[Saved entries]
= = = = = = =

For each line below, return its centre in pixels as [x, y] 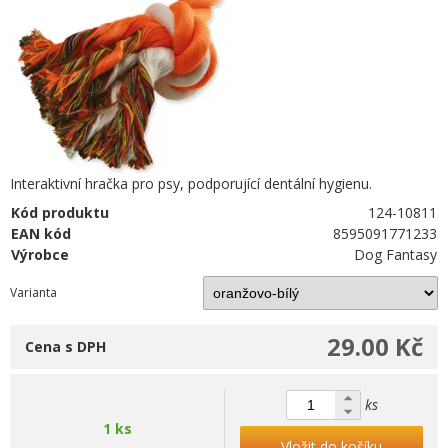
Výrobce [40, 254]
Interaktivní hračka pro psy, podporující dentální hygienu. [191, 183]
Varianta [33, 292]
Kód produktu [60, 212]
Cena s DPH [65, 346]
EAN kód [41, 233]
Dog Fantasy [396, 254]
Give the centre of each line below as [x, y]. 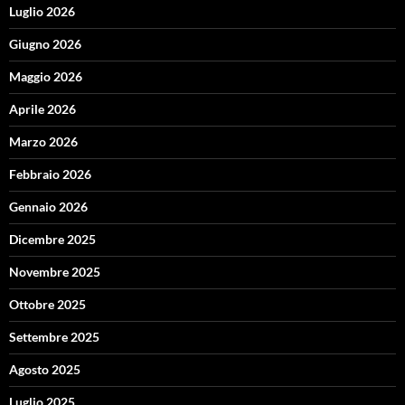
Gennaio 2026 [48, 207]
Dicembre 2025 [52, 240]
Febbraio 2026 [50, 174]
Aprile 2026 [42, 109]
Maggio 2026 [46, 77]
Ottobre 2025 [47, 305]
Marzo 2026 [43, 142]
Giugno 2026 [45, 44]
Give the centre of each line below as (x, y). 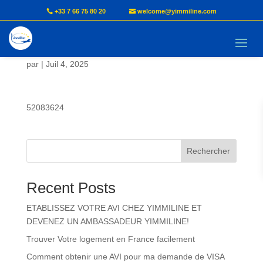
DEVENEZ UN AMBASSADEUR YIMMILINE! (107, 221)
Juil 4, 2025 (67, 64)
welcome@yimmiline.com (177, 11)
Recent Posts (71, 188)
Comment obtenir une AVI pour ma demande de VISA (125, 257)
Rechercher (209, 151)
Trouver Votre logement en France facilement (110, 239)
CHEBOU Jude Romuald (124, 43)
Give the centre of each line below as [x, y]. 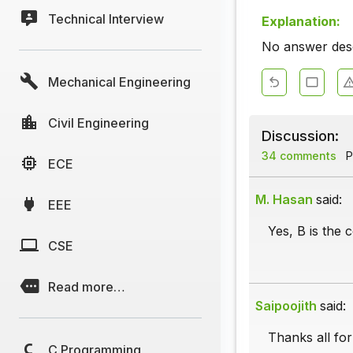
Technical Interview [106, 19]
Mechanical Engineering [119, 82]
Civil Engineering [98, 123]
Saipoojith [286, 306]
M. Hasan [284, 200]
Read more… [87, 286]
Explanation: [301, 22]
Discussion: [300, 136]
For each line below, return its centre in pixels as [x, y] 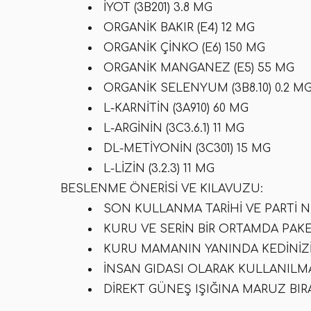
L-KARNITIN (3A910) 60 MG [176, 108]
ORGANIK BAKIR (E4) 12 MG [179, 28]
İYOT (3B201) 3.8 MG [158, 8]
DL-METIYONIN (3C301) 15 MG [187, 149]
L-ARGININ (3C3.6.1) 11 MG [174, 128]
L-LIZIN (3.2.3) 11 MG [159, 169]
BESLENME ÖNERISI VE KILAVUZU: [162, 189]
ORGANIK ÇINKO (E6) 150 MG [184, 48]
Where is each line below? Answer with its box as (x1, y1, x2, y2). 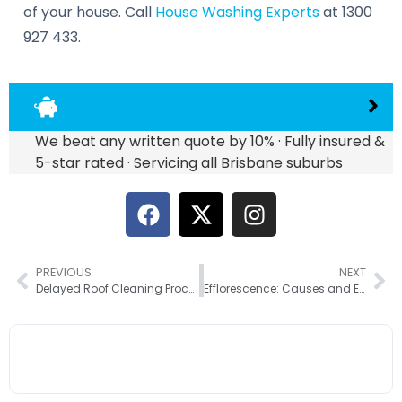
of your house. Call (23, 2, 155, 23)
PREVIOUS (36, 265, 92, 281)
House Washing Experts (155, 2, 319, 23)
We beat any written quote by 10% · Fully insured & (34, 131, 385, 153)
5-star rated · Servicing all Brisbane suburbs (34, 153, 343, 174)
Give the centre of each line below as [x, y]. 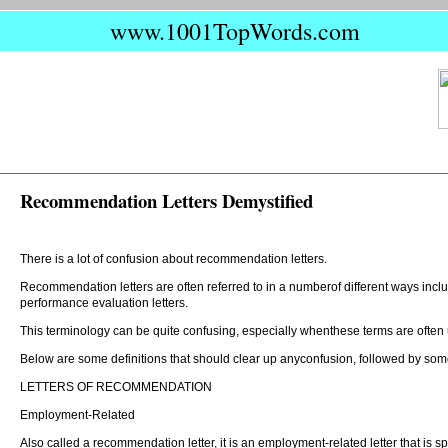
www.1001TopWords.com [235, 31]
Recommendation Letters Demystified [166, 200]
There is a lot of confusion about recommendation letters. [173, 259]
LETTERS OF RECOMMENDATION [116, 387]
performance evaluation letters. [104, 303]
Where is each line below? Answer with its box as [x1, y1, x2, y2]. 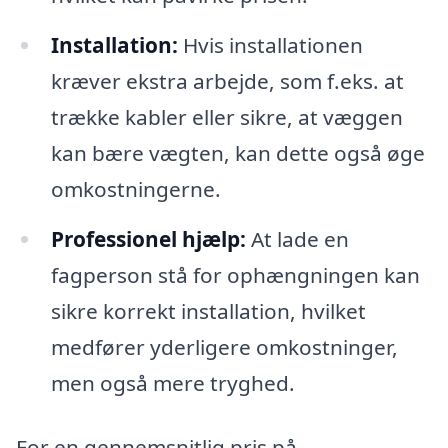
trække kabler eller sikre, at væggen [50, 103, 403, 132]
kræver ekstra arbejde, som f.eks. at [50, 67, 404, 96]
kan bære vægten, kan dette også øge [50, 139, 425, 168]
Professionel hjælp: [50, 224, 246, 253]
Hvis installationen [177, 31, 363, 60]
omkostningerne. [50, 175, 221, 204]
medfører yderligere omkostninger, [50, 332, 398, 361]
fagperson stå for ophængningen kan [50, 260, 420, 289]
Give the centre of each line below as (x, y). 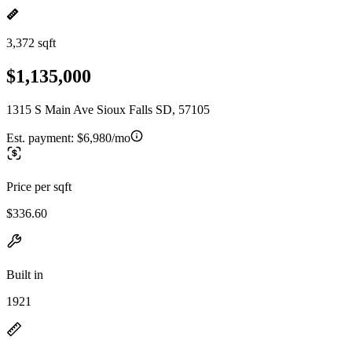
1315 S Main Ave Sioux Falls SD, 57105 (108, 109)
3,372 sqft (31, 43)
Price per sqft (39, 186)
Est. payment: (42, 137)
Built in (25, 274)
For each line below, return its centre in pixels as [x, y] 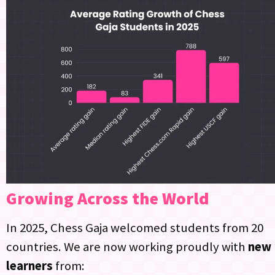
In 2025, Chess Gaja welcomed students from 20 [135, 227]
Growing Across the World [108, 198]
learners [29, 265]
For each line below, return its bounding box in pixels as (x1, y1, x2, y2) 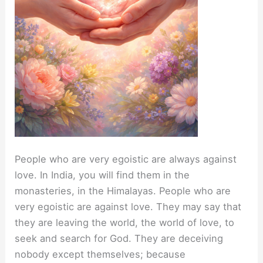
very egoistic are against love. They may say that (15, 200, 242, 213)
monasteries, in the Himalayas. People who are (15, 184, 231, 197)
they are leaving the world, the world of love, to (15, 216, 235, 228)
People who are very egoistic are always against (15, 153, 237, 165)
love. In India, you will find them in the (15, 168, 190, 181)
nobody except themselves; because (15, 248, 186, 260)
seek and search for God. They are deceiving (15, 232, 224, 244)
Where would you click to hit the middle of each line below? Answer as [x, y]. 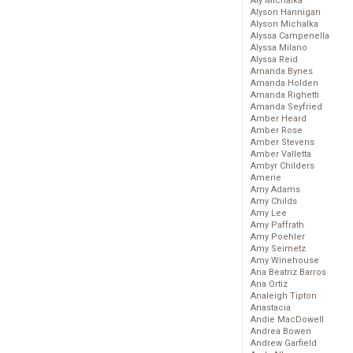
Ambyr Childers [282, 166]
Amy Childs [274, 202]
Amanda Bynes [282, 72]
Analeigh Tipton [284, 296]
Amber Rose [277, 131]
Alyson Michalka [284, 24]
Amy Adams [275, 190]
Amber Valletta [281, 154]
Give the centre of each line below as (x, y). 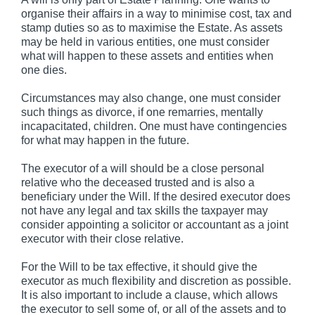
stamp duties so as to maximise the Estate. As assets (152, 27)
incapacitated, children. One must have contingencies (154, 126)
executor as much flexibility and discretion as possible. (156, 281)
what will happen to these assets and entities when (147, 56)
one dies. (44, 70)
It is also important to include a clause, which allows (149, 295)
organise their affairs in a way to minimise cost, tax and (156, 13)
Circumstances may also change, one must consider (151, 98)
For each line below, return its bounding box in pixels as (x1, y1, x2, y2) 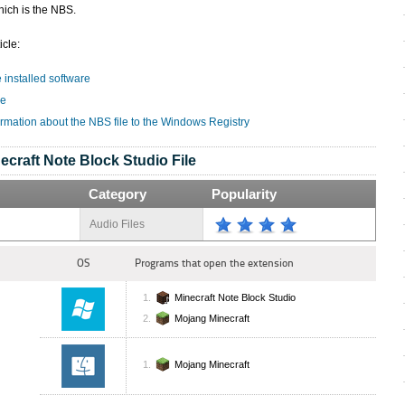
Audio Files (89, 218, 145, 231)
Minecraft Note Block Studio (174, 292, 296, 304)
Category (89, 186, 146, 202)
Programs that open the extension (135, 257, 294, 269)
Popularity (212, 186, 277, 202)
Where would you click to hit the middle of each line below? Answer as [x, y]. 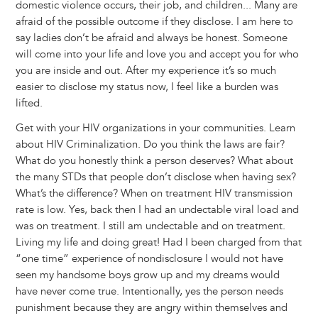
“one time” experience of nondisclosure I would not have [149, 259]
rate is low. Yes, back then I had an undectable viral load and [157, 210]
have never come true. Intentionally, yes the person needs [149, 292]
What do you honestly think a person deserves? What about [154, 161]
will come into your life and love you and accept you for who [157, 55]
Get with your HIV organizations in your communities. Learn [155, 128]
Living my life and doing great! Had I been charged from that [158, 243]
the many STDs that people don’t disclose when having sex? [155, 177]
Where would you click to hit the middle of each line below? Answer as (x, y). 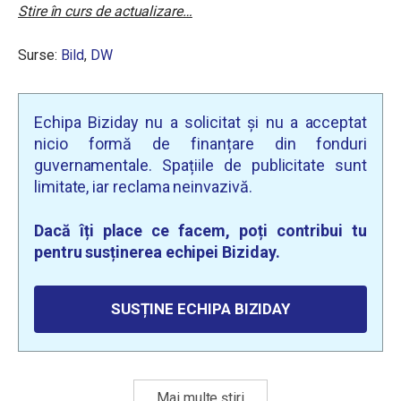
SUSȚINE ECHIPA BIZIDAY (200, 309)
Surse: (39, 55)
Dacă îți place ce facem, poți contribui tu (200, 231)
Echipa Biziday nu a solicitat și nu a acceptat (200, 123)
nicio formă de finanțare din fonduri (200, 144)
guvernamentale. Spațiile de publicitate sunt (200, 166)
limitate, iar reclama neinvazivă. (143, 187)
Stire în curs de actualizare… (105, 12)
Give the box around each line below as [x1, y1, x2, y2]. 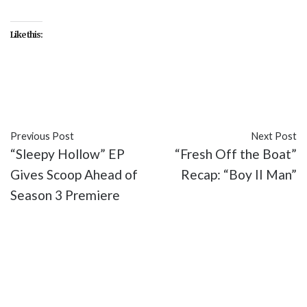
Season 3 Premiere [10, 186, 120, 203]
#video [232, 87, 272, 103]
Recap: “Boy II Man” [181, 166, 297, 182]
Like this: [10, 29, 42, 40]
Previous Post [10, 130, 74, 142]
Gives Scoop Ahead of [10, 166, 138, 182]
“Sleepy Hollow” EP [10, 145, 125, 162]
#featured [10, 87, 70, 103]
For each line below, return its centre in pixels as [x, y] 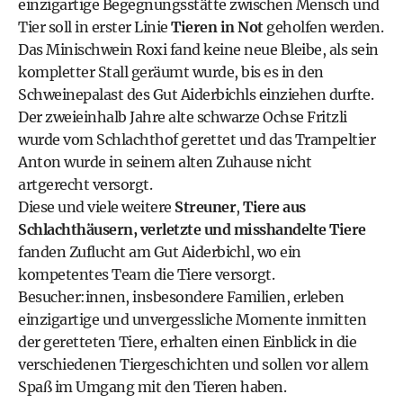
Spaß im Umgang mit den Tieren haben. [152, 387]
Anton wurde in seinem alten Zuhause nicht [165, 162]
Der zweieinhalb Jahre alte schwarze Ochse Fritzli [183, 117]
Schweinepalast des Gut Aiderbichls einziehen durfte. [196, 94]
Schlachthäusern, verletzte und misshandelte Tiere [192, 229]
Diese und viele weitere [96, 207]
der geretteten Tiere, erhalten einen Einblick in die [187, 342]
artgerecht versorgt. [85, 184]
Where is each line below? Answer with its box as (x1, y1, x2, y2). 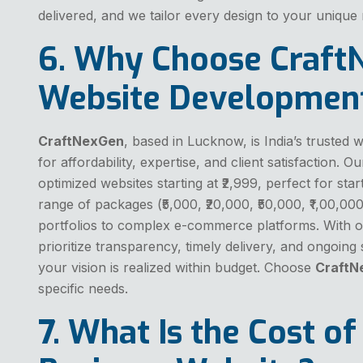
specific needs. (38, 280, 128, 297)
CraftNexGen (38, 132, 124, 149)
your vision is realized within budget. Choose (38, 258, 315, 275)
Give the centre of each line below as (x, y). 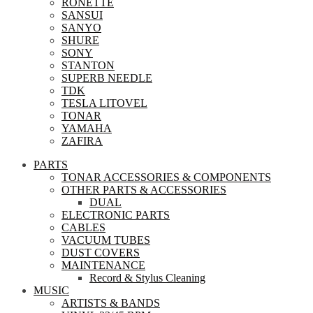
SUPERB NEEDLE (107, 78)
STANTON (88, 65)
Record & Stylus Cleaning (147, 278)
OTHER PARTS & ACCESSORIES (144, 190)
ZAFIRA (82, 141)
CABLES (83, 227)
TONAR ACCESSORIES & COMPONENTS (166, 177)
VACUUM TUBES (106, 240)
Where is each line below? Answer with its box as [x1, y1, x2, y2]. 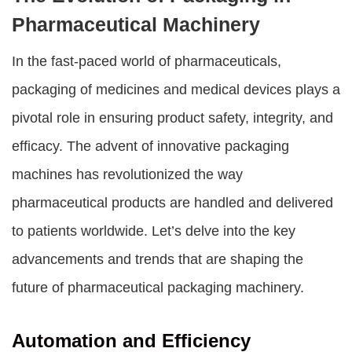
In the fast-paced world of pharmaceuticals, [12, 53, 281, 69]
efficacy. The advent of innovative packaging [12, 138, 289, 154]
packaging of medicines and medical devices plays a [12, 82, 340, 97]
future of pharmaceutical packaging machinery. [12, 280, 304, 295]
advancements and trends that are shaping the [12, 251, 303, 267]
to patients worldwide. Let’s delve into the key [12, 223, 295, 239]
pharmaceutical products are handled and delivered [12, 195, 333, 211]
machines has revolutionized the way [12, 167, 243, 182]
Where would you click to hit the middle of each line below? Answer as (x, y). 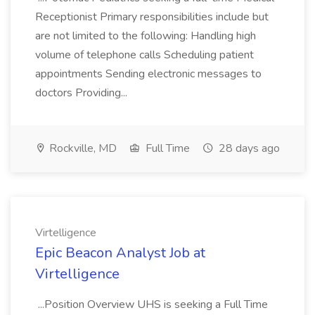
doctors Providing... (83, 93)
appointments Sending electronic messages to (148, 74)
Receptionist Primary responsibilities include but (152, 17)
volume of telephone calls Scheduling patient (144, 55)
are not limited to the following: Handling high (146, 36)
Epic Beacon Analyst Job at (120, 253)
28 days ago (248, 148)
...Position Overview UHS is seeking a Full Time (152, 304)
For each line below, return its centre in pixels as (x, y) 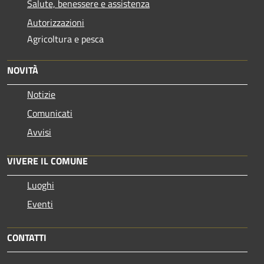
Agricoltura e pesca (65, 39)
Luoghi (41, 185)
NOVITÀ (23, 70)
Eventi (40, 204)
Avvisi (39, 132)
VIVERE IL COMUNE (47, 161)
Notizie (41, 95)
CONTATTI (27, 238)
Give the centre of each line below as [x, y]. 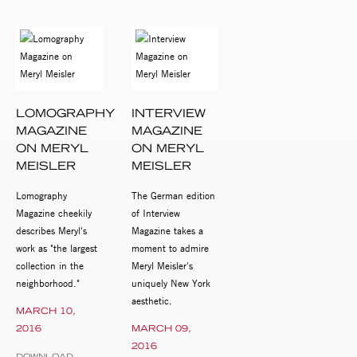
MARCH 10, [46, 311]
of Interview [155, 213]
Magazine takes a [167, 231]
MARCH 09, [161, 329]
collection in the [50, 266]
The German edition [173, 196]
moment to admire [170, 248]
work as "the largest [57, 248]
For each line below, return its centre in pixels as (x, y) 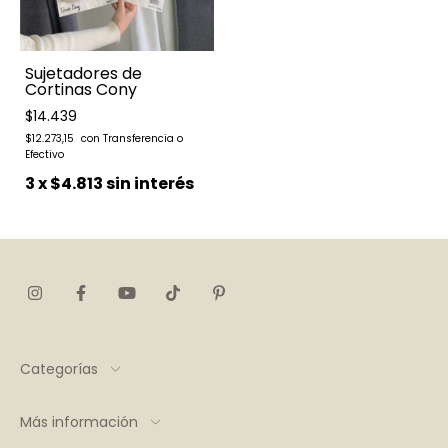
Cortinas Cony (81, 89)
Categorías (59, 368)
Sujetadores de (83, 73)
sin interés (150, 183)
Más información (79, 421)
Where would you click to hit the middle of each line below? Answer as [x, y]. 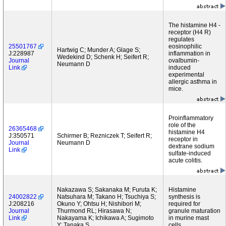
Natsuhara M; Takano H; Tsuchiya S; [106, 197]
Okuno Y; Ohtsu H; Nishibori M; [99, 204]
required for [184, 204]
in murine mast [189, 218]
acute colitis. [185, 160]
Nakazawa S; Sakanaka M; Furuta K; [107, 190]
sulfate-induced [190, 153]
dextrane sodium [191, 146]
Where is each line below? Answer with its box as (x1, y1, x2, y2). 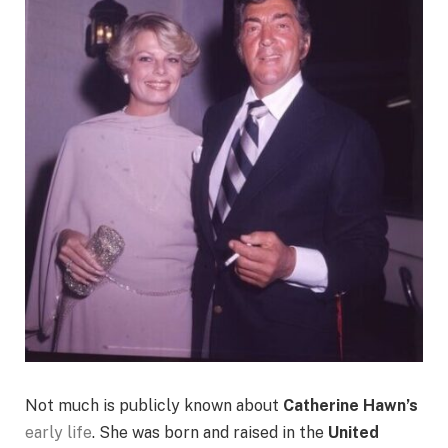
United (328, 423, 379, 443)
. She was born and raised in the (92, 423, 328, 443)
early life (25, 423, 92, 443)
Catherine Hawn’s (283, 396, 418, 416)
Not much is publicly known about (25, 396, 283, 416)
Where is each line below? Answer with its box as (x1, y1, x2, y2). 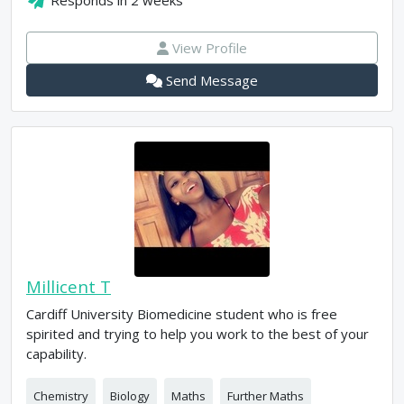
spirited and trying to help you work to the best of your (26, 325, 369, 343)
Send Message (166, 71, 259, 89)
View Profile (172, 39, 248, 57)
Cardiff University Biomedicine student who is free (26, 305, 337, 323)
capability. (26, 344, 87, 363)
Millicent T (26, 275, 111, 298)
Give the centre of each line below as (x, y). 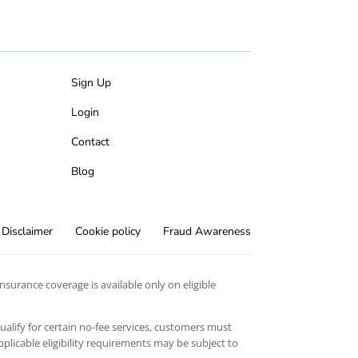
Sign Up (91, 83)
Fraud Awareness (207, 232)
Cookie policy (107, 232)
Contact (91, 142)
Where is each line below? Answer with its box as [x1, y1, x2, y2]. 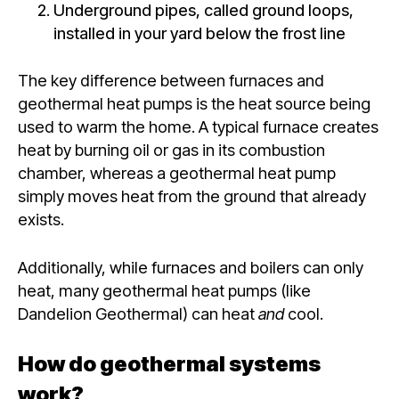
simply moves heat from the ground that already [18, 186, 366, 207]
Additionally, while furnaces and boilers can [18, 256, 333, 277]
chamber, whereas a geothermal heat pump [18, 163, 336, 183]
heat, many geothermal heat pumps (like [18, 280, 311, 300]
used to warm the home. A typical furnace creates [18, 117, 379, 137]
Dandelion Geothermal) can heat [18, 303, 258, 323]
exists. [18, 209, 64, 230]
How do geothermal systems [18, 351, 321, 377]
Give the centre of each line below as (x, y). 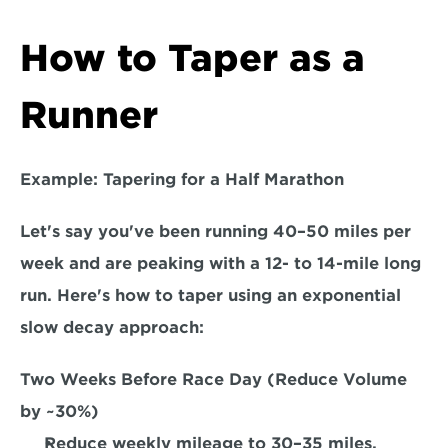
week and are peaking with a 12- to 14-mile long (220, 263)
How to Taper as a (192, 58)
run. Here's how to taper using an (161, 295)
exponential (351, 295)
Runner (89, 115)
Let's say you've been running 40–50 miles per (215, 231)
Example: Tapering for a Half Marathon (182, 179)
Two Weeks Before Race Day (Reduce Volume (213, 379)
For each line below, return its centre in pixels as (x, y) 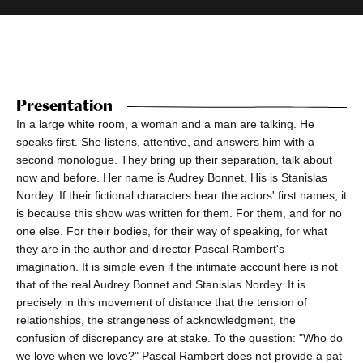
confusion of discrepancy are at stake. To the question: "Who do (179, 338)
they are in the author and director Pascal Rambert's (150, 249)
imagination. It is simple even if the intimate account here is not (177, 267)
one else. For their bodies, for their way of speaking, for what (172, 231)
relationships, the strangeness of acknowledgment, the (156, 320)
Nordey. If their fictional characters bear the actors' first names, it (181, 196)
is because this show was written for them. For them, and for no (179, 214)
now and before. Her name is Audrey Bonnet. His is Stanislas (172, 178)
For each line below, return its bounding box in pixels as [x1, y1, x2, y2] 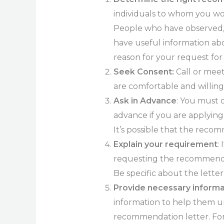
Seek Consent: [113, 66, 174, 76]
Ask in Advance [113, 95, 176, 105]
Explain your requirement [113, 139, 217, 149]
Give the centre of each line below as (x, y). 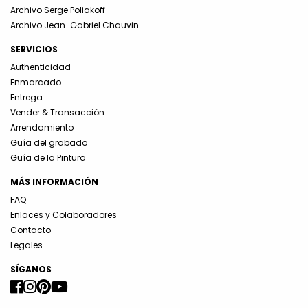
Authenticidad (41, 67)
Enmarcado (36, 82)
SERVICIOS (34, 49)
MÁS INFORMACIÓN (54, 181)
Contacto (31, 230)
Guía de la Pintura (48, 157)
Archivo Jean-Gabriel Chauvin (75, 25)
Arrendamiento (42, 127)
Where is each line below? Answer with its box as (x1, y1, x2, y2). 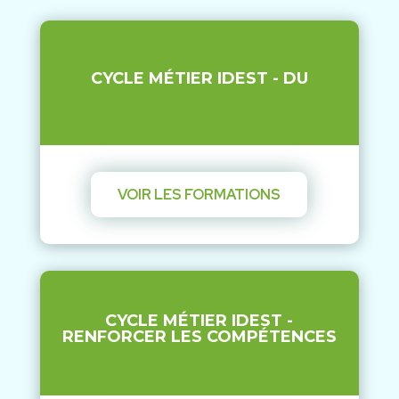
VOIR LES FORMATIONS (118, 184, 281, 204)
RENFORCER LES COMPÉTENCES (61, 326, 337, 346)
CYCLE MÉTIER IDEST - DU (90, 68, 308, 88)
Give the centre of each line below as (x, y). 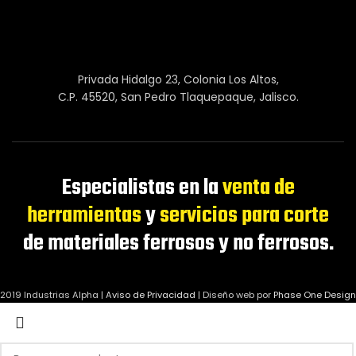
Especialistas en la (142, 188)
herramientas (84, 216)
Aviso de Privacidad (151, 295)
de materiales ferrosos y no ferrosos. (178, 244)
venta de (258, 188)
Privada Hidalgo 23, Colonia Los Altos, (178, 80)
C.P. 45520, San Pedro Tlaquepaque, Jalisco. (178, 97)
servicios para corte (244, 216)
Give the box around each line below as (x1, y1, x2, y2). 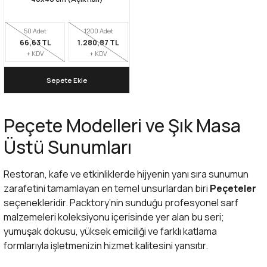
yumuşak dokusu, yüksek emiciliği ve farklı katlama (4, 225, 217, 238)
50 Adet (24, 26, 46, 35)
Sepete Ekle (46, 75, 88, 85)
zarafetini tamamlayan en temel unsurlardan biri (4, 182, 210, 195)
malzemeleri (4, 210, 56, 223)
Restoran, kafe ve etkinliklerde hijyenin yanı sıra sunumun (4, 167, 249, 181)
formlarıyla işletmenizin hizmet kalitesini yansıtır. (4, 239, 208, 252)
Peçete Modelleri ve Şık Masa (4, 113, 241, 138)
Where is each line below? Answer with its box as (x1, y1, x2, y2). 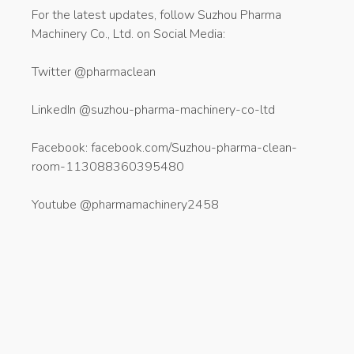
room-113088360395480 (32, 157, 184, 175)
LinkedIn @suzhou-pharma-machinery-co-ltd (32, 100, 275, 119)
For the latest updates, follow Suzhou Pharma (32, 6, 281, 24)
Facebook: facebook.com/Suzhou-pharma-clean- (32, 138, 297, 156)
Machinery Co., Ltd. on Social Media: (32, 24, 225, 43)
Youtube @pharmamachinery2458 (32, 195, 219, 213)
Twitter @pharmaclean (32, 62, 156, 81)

= = = = = = =

Among the entries above, take the lines from the one with "organise their affairs" through the one with "What do you" and retype them exactly, leaving out the pictures.

organise their affairs in a way to minimise cost, tax and (156, 13)
Circumstances may also change, one must consider (151, 98)
For each line below, return its bounding box in pixels as (x1, y1, x2, y2) 
Audio Files (89, 218, 145, 231)
Minecraft Note Block Studio (174, 292, 296, 304)
Category (89, 186, 146, 202)
Programs that open the extension (135, 257, 294, 269)
Popularity (212, 186, 277, 202)
Where would you click to hit the middle of each line below? Answer as [x, y]. 
“one time” experience of nondisclosure I would not have [149, 259]
rate is low. Yes, back then I had an undectable viral load and [157, 210]
have never come true. Intentionally, yes the person needs [149, 292]
What do you honestly think a person deserves? What about [154, 161]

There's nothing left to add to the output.